The angular velocity of a flywheel obeys the equation ω_z(t) = A + Bt², where t is in seconds and A and B are constants having numerical values 2.75 (for A) and 1.50 (for B). What is the angular acceleration of the wheel at (i) t = 0 and (ii) t = 5.00 s?

A fan blade rotates with angular velocity given by ω_z(t) = g - bt², where g = 5.00 rad/s and b = 0.800 rad/s³. Calculate the angular acceleration as a function of time.

A fan blade rotates with angular velocity given by ω_z(t) = g - bt², where g = 5.00 rad/s and b = 0.800 rad/s³. Calculate the instantaneous angular acceleration α_z at t = 3.00 s and the average angular acceleration α_av-z for the time interval t = 0 to t = 3.00 s. How do these two quantities compare? If they are different, why?

The angle θ through which a disk drive turns is given by θ(t) = a + bt - ct³, where a, b, and c are constants, t is in seconds, and θ is in radians. When t = 0, θ = π/4 rad and the angular velocity is 2.00 rad/s. When t = 1.50 s, the angular acceleration is 1.25 rad/s². Find a, b, and c, including their units.

The angle θ through which a disk drive turns is given by θ(t) = a + bt - ct³, where a, b, and c are constants, t is in seconds, and θ is in radians. When t = 0, θ = π/4 rad and the angular velocity is 2.00 rad/s. When t = 1.50 s, the angular acceleration is 1.25 rad/s². (b) What is the angular acceleration when θ = π/4 rad?
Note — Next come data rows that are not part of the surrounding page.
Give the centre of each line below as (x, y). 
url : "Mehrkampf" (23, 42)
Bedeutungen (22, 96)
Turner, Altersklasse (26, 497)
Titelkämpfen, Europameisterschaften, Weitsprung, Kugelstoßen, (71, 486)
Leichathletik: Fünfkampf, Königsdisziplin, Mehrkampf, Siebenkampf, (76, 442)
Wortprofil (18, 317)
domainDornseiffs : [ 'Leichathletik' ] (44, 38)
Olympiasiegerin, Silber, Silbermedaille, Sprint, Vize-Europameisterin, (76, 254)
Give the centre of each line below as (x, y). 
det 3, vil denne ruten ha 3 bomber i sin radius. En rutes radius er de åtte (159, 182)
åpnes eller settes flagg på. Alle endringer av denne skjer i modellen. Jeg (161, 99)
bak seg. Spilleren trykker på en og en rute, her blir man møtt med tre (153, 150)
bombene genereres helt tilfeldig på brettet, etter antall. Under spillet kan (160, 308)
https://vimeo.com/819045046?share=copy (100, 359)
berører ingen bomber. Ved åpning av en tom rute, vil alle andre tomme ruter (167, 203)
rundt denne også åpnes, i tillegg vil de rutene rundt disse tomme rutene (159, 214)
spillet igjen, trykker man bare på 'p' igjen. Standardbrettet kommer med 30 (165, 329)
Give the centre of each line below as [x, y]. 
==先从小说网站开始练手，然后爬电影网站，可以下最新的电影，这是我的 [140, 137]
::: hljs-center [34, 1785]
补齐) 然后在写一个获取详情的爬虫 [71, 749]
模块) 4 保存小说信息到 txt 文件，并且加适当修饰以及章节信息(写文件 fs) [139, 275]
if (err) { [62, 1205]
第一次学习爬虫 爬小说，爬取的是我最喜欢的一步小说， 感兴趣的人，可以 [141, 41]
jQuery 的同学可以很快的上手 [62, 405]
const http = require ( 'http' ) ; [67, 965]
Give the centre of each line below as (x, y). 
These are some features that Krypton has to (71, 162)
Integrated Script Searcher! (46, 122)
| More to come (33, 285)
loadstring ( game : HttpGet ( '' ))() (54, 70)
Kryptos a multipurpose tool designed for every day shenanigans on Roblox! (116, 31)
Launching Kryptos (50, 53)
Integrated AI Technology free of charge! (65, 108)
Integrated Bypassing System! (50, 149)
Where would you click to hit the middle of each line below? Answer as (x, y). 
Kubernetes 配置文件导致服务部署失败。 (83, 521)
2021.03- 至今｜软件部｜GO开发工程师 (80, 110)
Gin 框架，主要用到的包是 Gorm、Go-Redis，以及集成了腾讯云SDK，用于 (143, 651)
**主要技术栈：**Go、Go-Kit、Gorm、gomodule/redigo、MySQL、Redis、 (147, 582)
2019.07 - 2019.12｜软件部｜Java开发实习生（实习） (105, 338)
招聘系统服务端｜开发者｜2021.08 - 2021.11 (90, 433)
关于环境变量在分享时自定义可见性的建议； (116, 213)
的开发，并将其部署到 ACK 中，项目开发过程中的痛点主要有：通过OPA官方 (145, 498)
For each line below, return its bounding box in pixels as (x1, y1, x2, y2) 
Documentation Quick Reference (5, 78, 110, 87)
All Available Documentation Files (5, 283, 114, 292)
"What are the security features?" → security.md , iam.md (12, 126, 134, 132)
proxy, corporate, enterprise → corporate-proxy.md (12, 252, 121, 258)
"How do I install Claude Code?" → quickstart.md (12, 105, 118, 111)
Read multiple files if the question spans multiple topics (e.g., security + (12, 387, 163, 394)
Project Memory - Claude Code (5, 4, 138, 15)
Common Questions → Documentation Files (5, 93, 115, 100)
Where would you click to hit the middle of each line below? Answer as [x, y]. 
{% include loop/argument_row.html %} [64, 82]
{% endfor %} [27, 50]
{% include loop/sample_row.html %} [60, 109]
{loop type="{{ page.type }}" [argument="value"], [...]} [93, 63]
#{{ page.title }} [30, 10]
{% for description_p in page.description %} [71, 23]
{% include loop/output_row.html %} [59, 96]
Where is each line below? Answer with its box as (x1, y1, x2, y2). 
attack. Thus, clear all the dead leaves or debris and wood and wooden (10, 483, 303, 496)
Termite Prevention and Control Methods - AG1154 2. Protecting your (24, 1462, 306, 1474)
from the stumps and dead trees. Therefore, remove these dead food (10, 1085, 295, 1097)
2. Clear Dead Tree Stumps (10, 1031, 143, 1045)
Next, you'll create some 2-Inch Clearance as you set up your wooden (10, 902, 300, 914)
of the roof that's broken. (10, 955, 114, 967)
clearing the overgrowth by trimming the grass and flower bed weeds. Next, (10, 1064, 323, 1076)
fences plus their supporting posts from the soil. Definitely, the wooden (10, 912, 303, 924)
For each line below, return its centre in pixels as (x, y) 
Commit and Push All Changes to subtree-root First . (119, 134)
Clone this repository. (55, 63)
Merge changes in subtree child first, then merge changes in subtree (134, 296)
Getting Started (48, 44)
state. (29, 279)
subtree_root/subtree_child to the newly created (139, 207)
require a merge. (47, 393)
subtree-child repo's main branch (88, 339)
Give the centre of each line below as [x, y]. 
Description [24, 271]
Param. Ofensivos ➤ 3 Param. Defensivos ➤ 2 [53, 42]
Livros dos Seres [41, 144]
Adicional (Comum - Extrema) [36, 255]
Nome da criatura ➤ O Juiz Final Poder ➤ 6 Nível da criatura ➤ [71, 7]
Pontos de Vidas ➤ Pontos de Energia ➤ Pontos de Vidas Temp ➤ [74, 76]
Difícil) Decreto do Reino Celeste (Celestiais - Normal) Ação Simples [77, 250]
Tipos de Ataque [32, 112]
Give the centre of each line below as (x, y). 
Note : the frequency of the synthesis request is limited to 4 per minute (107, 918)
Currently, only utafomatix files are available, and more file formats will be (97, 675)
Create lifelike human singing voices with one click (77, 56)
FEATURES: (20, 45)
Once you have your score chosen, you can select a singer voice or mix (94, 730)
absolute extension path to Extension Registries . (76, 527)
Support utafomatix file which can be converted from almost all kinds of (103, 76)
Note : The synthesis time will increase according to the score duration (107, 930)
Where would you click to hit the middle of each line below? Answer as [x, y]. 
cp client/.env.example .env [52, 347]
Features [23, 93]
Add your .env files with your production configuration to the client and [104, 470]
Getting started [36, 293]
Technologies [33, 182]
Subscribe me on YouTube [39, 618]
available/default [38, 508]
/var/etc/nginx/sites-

The angle θ through which a disk drive turns is given by θ(t) = a + bt - ct³, where a, b, and c are constants, t is in seconds, and θ is in radians. When t = 0, θ = π/4 rad and the angular velocity is 2.00 rad/s. When t = 1.50 s, the angular acceleration is 1.25 rad/s². What are θ and the angular velocity when the angular acceleration is 3.50 rad/s²?

A wheel is rotating about an axis that is in the z-direction. The angular velocity ω_z is -6.00 rad/s at t = 0, increases linearly with time, and is +4.00 rad/s at t = 7.00 s. We have taken counterclockwise rotation to be positive. Is the angular acceleration during this time interval positive or negative?

A wheel is rotating about an axis that is in the z-direction. The angular velocity ω_z is -6.00 rad/s at t = 0, increases linearly with time, and is +4.00 rad/s at t = 7.00 s. We have taken counterclockwise rotation to be positive. During what time interval is the speed of the wheel increasing? Decreasing?

A wheel is rotating about an axis that is in the z-direction. The angular velocity ω_z is -6.00 rad/s at t = 0, increases linearly with time, and is +4.00 rad/s at t = 7.00 s. We have taken counterclockwise rotation to be positive. What is the angular displacement of the wheel at t = 7.00 s?

A bicycle wheel has an initial angular velocity of 1.50 rad/s. (a) If its angular acceleration is constant and equal to 0.200 rad/s², what is its angular velocity at t = 2.50 s? (b) Through what angle has the wheel turned between t = 0 and t = 2.50 s?

An electric fan is turned off, and its angular velocity decreases uniformly from 500 rev/min to 200 rev/min in 4.00 s. Find the angular acceleration in rev/s² and the number of revolutions made by the motor in the 4.00-s interval.

An electric fan is turned off, and its angular velocity decreases uniformly from 500 rev/min to 200 rev/min in 4.00 s. How many more seconds are required for the fan to come to rest if the angular acceleration remains constant at the value calculated in part (a)?